- Born: 1947 Okinawa Prefecture, Japan
- Died: 15 May 2026 (aged 78)
- Citizenship: Japanese
- Education: Shizuoka University Tokyo Metropolitan University
- Awards: Okinawa Study Encouragement Prize (1994) Kinjō Chōei Award (1984) Shinmura Izuru Prize (2021)

= Shin'ichirō Tawata =

Japanese linguist (1947–2026)

Shin'ichirō Tawata (多和田 眞一郎, Tawata Shin'ichirō, 1947 – 15 May 2026) was a Japanese linguist who specialised in Japanese linguistics and historical linguistics. He was a professor emeritus at Hiroshima University.

== Life and career ==
Tawata was born in 1947 in Okinawa Prefecture, and raised in Ginowan. He graduated from the Faculty of Humanities at Shizuoka University in 1970. He then entered Tokyo Metropolitan University, where he completed his master's program in Humanities in 1972 and advanced to the doctoral program. In 1973, he studied abroad at the Korean Language Institute of Yonsei University in South Korea. He withdrew from the doctoral program at Tokyo Metropolitan University in 1978 after completing the required course credits. In 1995, he obtained a PhD (Academic) with his dissertation, Foreign Sources-Based Historical Study on the Phonetics and Phonology of the Okinawan Language.

He worked as a lecturer at the Japanese Language School for Foreign Students attached to the Tokyo University of Foreign Studies. In 1985, he became an associate professor in the Faculty of Education at Hiroshima University, and was promoted to full professor in 1990, serving within the International Student Center and the Graduate School of Education. He retired and was granted the title of professor emeritus in 2012.

Throughout his career, Tawata received several major accolades for his dialectological research. In 1984, he won the Kinjō Chōei Award from the Okinawa Cultural Association for his historical studies on Ryukyuan phonology. In 1994, he was awarded the Okinawa Study Encouragement Prize by the Okinawa Association for his research on historical Korean records related to Okinawa. In 2021, he received the prestigious Shinmura Izuru Prize for his monograph, Historical Study on the Morphological Changes of Okinawan Verbs.

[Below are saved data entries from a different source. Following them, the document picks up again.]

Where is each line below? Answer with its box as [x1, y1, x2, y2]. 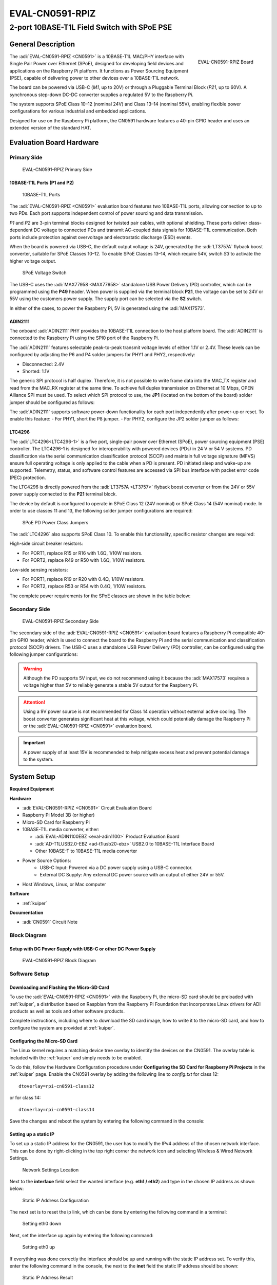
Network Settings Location [22, 1167, 79, 1173]
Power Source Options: [22, 857, 71, 864]
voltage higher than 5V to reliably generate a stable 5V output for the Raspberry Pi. [23, 682, 199, 688]
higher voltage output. [9, 258, 56, 264]
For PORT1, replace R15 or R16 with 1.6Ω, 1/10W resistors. [22, 550, 143, 556]
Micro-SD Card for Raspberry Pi [22, 819, 90, 825]
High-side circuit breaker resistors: [9, 540, 83, 547]
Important [23, 740, 46, 746]
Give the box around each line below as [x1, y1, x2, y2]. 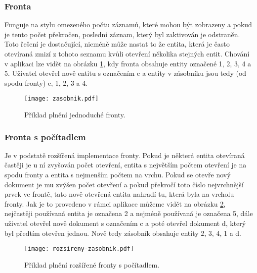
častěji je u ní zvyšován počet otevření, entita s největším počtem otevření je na [4, 160, 247, 170]
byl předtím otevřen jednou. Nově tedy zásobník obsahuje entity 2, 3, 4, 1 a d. [4, 227, 241, 238]
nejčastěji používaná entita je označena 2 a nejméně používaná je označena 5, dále [4, 208, 253, 218]
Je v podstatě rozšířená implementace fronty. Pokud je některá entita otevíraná [4, 150, 245, 160]
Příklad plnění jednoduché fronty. [24, 109, 126, 120]
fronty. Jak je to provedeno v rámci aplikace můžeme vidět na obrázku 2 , [4, 198, 226, 209]
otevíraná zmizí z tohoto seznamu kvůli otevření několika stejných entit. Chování [4, 49, 250, 58]
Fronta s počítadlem [4, 130, 86, 143]

Tawata died from pancreatic cancer on 15 May 2026, at the age of 78.

== Selected publications ==
- A Study of the "Ryūkyū Luzon Hyōkaeroku": Customs and Language of Ryukyu and Luzon Two Hundred Years Ago (「琉球・呂宋漂海録」の研究 二百年前の琉球・呂宋の民俗・言語), Musashino Shoin, 1994.
- A Historical Study of the Phonetics and Phonology of the Okinawan Language Centered on Foreign Materials (外国資料を中心とする沖縄語の音声・音韻に関する歴史的研究), Musashino Shoin, 1997.
- A Study of Chinese Character Materials in the Okinawan Language (沖縄語漢字資料の研究), Keisuishe, 1998.
- A Historical Study of Okinawan Phonology (沖縄語音韻の歴史的研究), Keisuisha, 2010.
- Thinking About Changes in the Okinawan Language Through Toponyms: For Example, How "Zerikaku" (Jichaku) Became "Jicchaku" (地名で考える沖縄語の移り変り 例えば、「ぜりかく」（勢理客）が「じっちゃく」になるまで), Keisuisha, 2012.
- A Historical Study on the Morphological Changes of Okinawan Verbs (沖縄語動詞形態変化の歴史的研究 武蔵野書院創業百周年記念出版), Musashino Shoin, 2019.

=== Co-authored & Edited ===
- Departure for Japanese (にほんごへのたびだち), Kindai Bungeisha, 1993.
- System and Structure of Language (言語の体系と構造), Lecture Series on Japanese Language Education Vol. 6, 3A Network, 2006.